# 3gal low light (old killie) tank



## messy_da_legend (Feb 16, 2006)

Here's my new 3gal Aphyosemion australe tank. It was designed to be like the bank of a forest stream with tree roots overhanging. I found the roots in the garden, and they have been prepared for aquarium use (soaking, boiling), and there is also a piece of bought bogwood in there. 

I've got Anubias nana "petite" (I think), Java moss, Downoi, an unknown cryptocoryne, and another unknown plant at the back. The moss and anubias have been tied down with cotton for now. I might get some floating plants at a later stage.

Substrate is laterite clay topped with silver sand. Lighting is 11w compact T5, and the filter is an Azoo palm filter. 
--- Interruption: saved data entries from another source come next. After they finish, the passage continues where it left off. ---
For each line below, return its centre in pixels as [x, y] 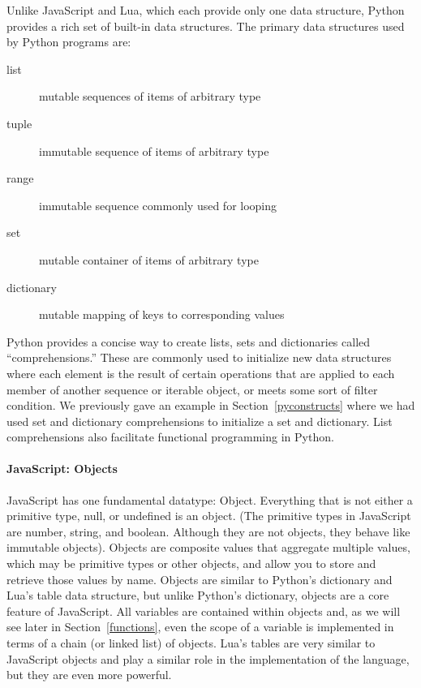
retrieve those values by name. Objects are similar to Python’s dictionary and [200, 579]
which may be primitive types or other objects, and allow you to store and [191, 563]
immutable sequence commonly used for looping [158, 205]
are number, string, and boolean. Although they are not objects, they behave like [208, 531]
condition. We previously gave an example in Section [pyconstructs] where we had [211, 405]
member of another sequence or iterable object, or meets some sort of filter [192, 389]
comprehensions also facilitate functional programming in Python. [170, 437]
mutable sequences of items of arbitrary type [150, 96]
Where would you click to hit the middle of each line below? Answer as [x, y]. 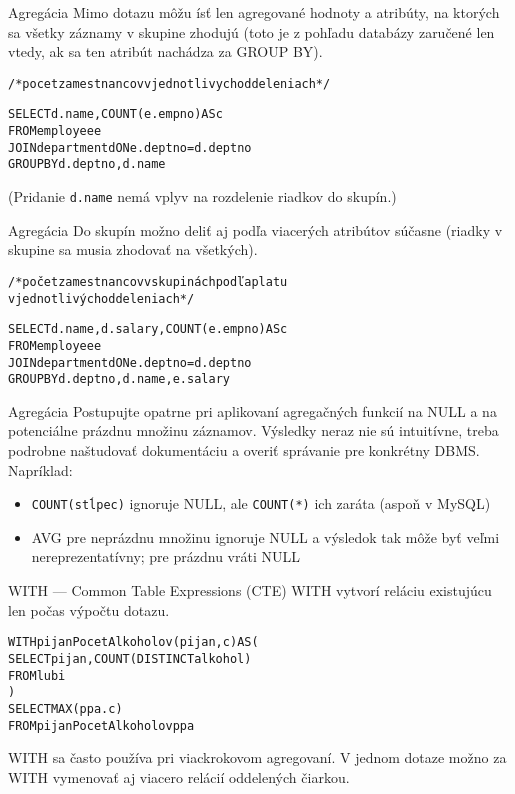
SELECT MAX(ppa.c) [65, 708]
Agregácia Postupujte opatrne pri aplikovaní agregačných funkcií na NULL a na [252, 410]
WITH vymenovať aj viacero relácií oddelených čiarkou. [179, 776]
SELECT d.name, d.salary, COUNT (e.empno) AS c [148, 329]
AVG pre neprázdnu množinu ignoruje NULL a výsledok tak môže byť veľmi [265, 536]
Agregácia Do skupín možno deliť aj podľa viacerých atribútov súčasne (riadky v [255, 229]
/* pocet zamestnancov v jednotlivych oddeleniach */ [169, 83]
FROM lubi [37, 675]
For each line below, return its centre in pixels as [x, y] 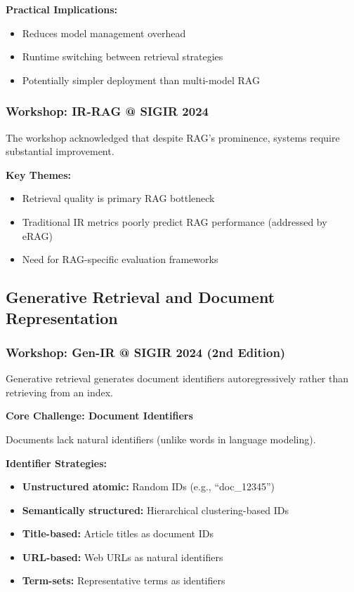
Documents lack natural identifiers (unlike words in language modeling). [161, 439]
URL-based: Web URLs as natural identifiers [123, 557]
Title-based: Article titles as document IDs [118, 533]
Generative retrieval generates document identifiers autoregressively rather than [177, 378]
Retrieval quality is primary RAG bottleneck [118, 198]
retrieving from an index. [59, 392]
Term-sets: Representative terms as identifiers [124, 580]
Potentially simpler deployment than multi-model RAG [141, 80]
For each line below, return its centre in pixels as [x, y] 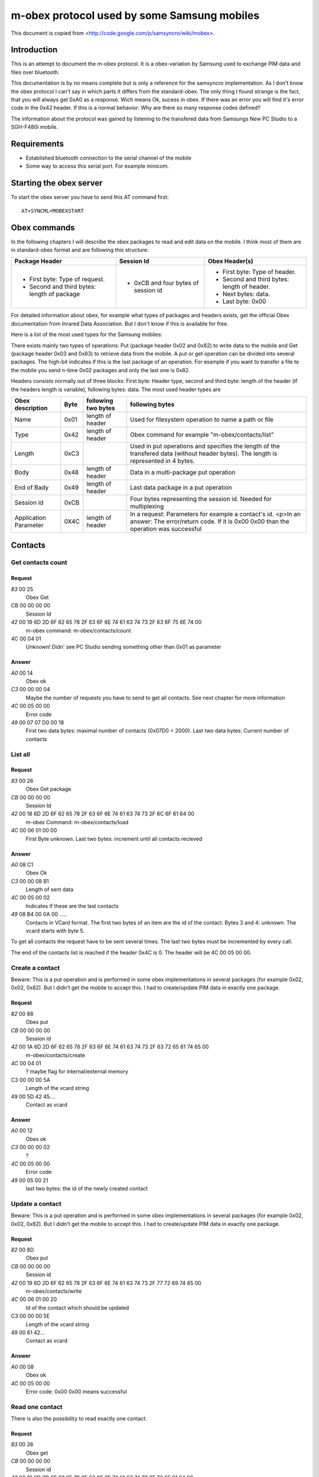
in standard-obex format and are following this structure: [80, 250]
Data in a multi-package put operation [183, 472]
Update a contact [36, 1203]
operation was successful [166, 529]
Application [30, 518]
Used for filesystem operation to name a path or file [202, 419]
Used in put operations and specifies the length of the [205, 446]
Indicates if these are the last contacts [72, 906]

The fish I chose for this tank are a pair of small, non-annual killifish, the Aphyosemion australe:



















Right, now for the tank pics:

Front on









At an angle









The male










Thanks for looking. I am always up for suggestions, comments, and criticisms. :smile: 

Tom


----------



## cody6766 (Mar 15, 2007)

very nice, I love the wood work. That's a good looking tank for sure.


----------



## macclellan (Dec 22, 2006)

nice.

the unknown plant is water wisteria (hygrophilia diformis).
that is normal a. b. 'nana', not petite (petite has leaves smaller than your fingernail).


----------



## eklikewhoa (Aug 29, 2006)

That last picture makes the tank look freaking huge!!!


----------



## messy_da_legend (Feb 16, 2006)

lol 14"x8"x8", so yeah, huuuge! Nah, just a mini fishy. 

Macclellan, thanks for the ID's


----------



## knuggs (Mar 5, 2007)

Nicely done, great pictures too!


----------



## Guillermo (Dec 19, 2005)

Very nice setup and neat pics, congrats MDL ! I wish I could find some killies like yours in my country, they are perfect for your tank.

Good Luck.


----------



## KDahlin (Mar 12, 2007)

I'm wondering if the substrate is deep enough. How many inches is it?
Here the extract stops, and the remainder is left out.